Yine buradadır baca temizleyicisi çocuklar, değişen ağırlıklarıyla! Beyinleri ve bedenlerini zincire vuranlara kafa tutarlar. İşleri zor ama imkânsız değildir! Onlar da biliyorlar; “Küçük bir çiçek yaratmak yüzyıllar alır.”
Kuşkusuz, şiir ve atomu imge denilince düşünce uçsuz alana kanatlanır. Şiirin doğası buna olanak verir. Geçmişin mirasına bakarsak; şairlerin bilinmez bir dünyadan seslendikleri kabul edilir. Tanrılar da şairlerin ağzından konuşur. Bilinmezden gelen bu dil çözülemez ve gizemlidir. Bu yüzden büyücü/ozan/şairler kabileci yaşamdan sanayi toplumuna kadar saygı görmüşlerdir. Güç ve yönlendiricilik onlardadır. Ozanların birtakım ritüelleri ise büyüsel havzayı genişletmiştir. Şiirle çatışan Platon bile, bu güce temkinli yaklaşma gereği duymuştur. Çünkü şairler bilinmezden de seslense, akıl yerine hayal gücünü de koysa, toplum üstünde anlatılamaz etkileri vardır. Platon bu makasın ağzından bakar: “Çünkü şair, hafif, kanatlı, kutsal bir şeydir ve esinlenmeden, kendinden geçmeden, aklı başından gitmeden yaratamaz. Bu tanrı vergisini almadıkça hiç kimse mısra kuramaz, kehanette bulunamaz.” (1)
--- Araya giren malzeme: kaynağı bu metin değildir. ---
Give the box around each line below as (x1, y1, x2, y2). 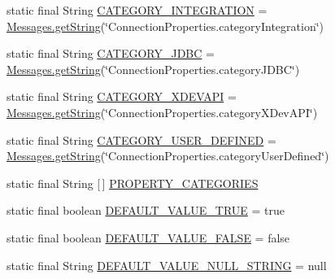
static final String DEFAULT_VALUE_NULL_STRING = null (7, 256, 327, 273)
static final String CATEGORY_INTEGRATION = (7, 2, 268, 18)
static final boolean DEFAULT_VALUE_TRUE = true (7, 202, 285, 219)
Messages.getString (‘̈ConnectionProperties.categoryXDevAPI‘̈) (7, 103, 318, 120)
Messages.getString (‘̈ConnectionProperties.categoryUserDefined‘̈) (7, 147, 329, 164)
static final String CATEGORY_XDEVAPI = (7, 88, 237, 105)
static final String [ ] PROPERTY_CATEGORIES (7, 174, 259, 191)
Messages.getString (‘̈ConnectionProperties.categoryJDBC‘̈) (7, 60, 300, 77)
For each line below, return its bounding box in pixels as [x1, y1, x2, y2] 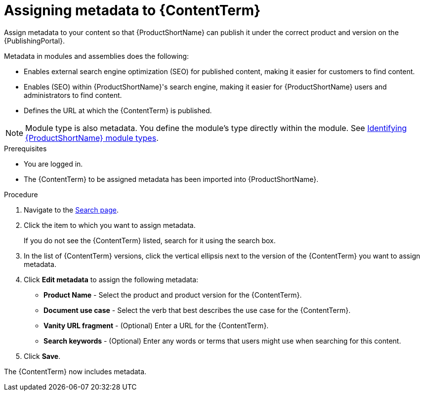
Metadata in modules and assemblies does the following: [4, 51, 189, 60]
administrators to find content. [24, 90, 122, 99]
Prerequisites [4, 144, 47, 153]
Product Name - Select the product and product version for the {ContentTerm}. [43, 290, 302, 299]
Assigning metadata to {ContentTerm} [4, 2, 261, 19]
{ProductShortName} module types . [25, 132, 159, 143]
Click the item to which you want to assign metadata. [24, 220, 196, 229]
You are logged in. [24, 159, 83, 168]
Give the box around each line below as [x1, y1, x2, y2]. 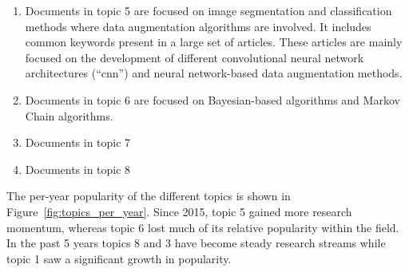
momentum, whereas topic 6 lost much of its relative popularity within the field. [6, 219, 399, 235]
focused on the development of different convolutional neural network [25, 49, 364, 65]
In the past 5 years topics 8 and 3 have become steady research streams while [6, 235, 386, 251]
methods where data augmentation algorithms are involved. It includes [25, 18, 371, 34]
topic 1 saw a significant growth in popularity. [6, 250, 232, 266]
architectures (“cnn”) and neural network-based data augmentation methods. [25, 65, 403, 81]
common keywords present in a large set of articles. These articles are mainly [25, 34, 403, 50]
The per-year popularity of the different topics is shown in [6, 187, 291, 204]
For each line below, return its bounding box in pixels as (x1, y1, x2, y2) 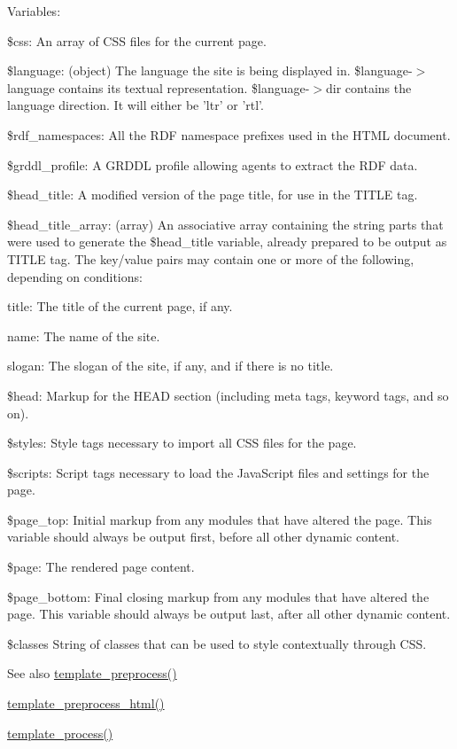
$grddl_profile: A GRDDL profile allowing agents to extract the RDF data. (7, 155, 418, 174)
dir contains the (326, 78, 412, 97)
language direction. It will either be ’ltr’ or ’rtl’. (7, 96, 264, 114)
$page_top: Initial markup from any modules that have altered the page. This (7, 510, 432, 528)
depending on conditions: (7, 267, 143, 285)
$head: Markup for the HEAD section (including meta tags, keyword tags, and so (7, 386, 449, 404)
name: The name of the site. (7, 326, 160, 345)
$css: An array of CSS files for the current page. (7, 31, 267, 50)
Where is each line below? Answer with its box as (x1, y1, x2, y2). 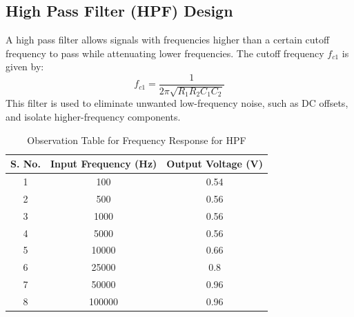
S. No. (10, 156, 41, 171)
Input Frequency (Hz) (50, 156, 157, 171)
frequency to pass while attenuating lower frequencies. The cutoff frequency (6, 45, 324, 60)
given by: (6, 59, 44, 74)
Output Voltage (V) (166, 156, 264, 171)
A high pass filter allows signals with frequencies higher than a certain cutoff (6, 32, 330, 47)
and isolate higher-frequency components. (6, 110, 181, 124)
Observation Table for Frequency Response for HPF (27, 132, 246, 147)
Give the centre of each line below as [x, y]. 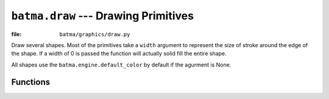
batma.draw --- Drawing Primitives [103, 16]
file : [16, 34]
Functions [31, 82]
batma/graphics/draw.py [95, 34]
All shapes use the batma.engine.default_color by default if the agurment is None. [121, 65]
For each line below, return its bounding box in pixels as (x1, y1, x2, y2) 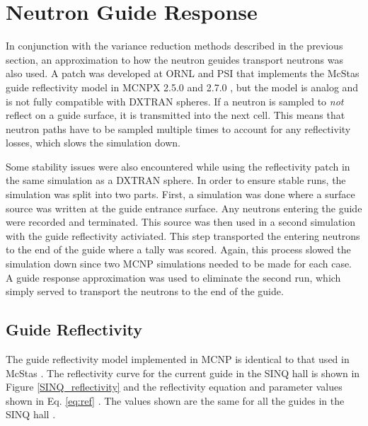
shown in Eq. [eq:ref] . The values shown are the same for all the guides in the (6, 393, 345, 408)
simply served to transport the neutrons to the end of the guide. (6, 284, 284, 299)
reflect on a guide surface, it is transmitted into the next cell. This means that (6, 108, 345, 122)
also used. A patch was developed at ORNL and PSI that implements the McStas (6, 66, 360, 81)
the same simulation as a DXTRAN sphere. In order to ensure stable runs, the (6, 173, 346, 188)
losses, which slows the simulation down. (6, 135, 180, 150)
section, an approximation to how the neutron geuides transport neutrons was (6, 52, 343, 67)
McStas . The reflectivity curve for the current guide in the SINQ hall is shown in (6, 365, 360, 380)

Bunu şöyle anlayabiliriz: Şairlerin hakkını teslim edelim ama tavrımızı felsefeden yana koyalım. Şiirin doğasını kurcalamayalım, neyse o! Platon’un sözleri şiirle felsefenin, duyguyla aklın kapışmasıdır.
Platon’un kavramadığı ne şair ne de şiir/imge bilinmezden gelmiyordu. Ortada tanrı sözü de yoktu. İmgelem; yaşam ve yeteneklere uygun yaratılıyordu. Şairler bunu sezgileri ve akıllarınca kalıba döküyorlardı. Ortada ucuz yollu bir taklit (mimesis) de yoktu. Platon hızlı gelişen bu süreci anlayamadı. Belki de idealist olduğundan! Şair, şiirini yaşamdan sağıyordu. Şairi salt somuttan hareket eden şeklinde algılarsak yanılırız. O, komplekstir. Kendisinden önceki tarih, sınıfsal durumu, eğitimi, yetenekleri, duyarlığı, sanata yüklediği anlam imgenin boyutlanmasını sağlar. Yazının girişinde atom sözcüğünü kullanmıştım. Benzetmeyi geliştirirsek: İlkçağda atom, varlıkların bölünemeyen en küçük birimi olarak görüldü. Şiir de öyle! Sanayileşmeye kadar şiir bütün halinde algılandı. O, bütünlüğünde güzeldi. Güzel’i parçalamak akla gelmezdi. (Tanrı sözü bölünür müydü?) Doğru veya yanlış, toplum mutluydu bununla. Sanayi devrimiyle her şey değişti. Düşünme şeklimiz de! Atom da parçalanmıştı: kuark, nötronino, higs bozumu falan filan. Kontrol edilebilen insan davranışları ve zaman çığırından çıktı. İnsan psikolojisi olduğunu öğrendi. Bu kavramın altına birçok şey sığdırıldı. Kişi bildiği, bilmediği kavramlarla ölçüldü. İtiraz hakkı bile elinden alındı. Kavramlar ne derse o! Kapitalizmin boyunduruğundaki insan, tanımlayamadığı genel mobbing altında ezildi. Bu basınç bile insanların yanlış yapmasına yol açıyordu. Vesaire uzatılacak ortamdan şair de payını alıyordu. Eski gücü elinden alınmıştı. Şiiri büyüteç altındaydı. İmgesi kuramların tezgâhından geçirilip, köklerine ayna tutuluyordu. Her şeyi yabancılaştıran sistem, şairi de toplumdan yalıtıp yalnızlaştırdı. Onu dar bir ben cenderesine soktu. Üstüne gelen sistemde şair de evrim geçirdi. İmgesini başka boyutlara çekti. Eleştirileri sıçrama tahtasına çevirdi. Bir başka başkaldırı: Tanrısal olanın düzlüklerinden ben de sıkıldım. Size şiirimi yaşamın girift noktalarından vereceğim, dercesine kafa tutmaydı bu! Deha ve delilik arasındaki William Blake’de görüldüğü gibi.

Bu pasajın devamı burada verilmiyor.